*INSTRUCTIONS FOR THE TASK*.
Type the records that follow again exactly as written, but drop the pictures.

<<<<

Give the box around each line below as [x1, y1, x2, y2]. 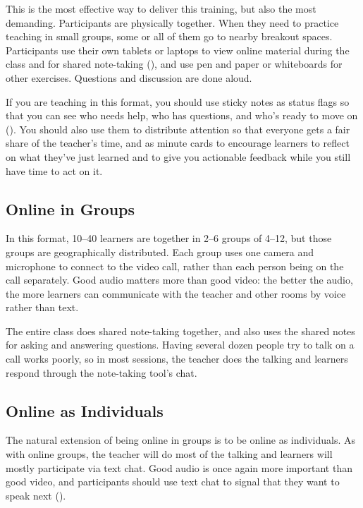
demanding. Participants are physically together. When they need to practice [6, 15, 339, 30]
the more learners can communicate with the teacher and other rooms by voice [6, 286, 346, 301]
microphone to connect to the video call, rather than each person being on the [6, 258, 344, 273]
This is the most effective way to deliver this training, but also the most [6, 1, 316, 16]
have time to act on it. [6, 163, 103, 178]
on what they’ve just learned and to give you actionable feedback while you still [6, 149, 351, 164]
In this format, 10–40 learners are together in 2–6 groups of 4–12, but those [6, 231, 332, 246]
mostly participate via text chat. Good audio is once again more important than [6, 460, 352, 475]
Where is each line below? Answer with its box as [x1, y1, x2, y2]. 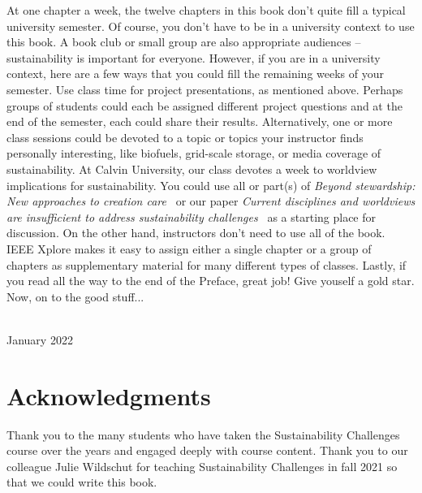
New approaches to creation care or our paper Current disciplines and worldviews [6, 192, 416, 210]
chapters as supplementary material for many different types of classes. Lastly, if [6, 256, 407, 273]
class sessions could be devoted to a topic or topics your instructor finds [6, 128, 364, 145]
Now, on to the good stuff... [6, 288, 144, 305]
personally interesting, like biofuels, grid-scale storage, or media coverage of [6, 145, 381, 162]
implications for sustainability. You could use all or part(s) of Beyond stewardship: [6, 176, 416, 193]
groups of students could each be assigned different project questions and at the [6, 97, 403, 114]
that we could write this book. [6, 474, 157, 491]
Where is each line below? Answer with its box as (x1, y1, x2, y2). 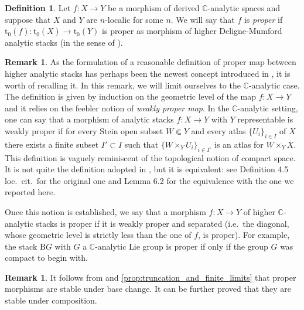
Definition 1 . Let (5, 2, 71, 13)
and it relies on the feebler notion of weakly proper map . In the (5, 101, 230, 114)
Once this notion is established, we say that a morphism (5, 205, 206, 217)
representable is (237, 113, 293, 125)
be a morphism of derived (108, 2, 200, 13)
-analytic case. (248, 79, 300, 91)
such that (124, 138, 159, 150)
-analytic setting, (237, 101, 298, 114)
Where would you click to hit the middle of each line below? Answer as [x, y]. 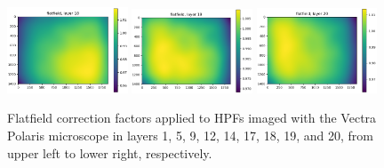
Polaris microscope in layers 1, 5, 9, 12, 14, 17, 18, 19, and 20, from [191, 135]
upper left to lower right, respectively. [110, 152]
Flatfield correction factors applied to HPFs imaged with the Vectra [192, 118]
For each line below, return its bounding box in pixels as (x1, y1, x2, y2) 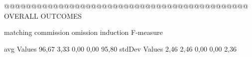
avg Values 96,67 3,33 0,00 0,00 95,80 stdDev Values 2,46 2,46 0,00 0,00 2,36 (4, 43, 237, 54)
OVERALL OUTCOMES (4, 10, 82, 21)
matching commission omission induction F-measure (4, 27, 163, 37)

>>>>

*FINISHED EXERCISE*.
Give the box around each line below as [x1, y1, x2, y2]. 
demanding. Participants are physically together. When they need to practice [6, 15, 339, 30]
the more learners can communicate with the teacher and other rooms by voice [6, 286, 346, 301]
microphone to connect to the video call, rather than each person being on the [6, 258, 344, 273]
This is the most effective way to deliver this training, but also the most [6, 1, 316, 16]
have time to act on it. [6, 163, 103, 178]
on what they’ve just learned and to give you actionable feedback while you still [6, 149, 351, 164]
In this format, 10–40 learners are together in 2–6 groups of 4–12, but those [6, 231, 332, 246]
mostly participate via text chat. Good audio is once again more important than [6, 460, 352, 475]
Where is each line below? Answer with its box as [x1, y1, x2, y2]. 
New approaches to creation care or our paper Current disciplines and worldviews [6, 192, 416, 210]
chapters as supplementary material for many different types of classes. Lastly, if [6, 256, 407, 273]
class sessions could be devoted to a topic or topics your instructor finds [6, 128, 364, 145]
Now, on to the good stuff... [6, 288, 144, 305]
personally interesting, like biofuels, grid-scale storage, or media coverage of [6, 145, 381, 162]
implications for sustainability. You could use all or part(s) of Beyond stewardship: [6, 176, 416, 193]
groups of students could each be assigned different project questions and at the [6, 97, 403, 114]
that we could write this book. [6, 474, 157, 491]
Where is each line below? Answer with its box as (x1, y1, x2, y2). 
Definition 1 . Let (5, 2, 71, 13)
and it relies on the feebler notion of weakly proper map . In the (5, 101, 230, 114)
Once this notion is established, we say that a morphism (5, 205, 206, 217)
representable is (237, 113, 293, 125)
be a morphism of derived (108, 2, 200, 13)
-analytic case. (248, 79, 300, 91)
such that (124, 138, 159, 150)
-analytic setting, (237, 101, 298, 114)
Where would you click to hit the middle of each line below? Answer as [x, y]. 
Polaris microscope in layers 1, 5, 9, 12, 14, 17, 18, 19, and 20, from [191, 135]
upper left to lower right, respectively. [110, 152]
Flatfield correction factors applied to HPFs imaged with the Vectra [192, 118]
For each line below, return its bounding box in pixels as (x1, y1, x2, y2) 
avg Values 96,67 3,33 0,00 0,00 95,80 stdDev Values 2,46 2,46 0,00 0,00 2,36 (4, 43, 237, 54)
OVERALL OUTCOMES (4, 10, 82, 21)
matching commission omission induction F-measure (4, 27, 163, 37)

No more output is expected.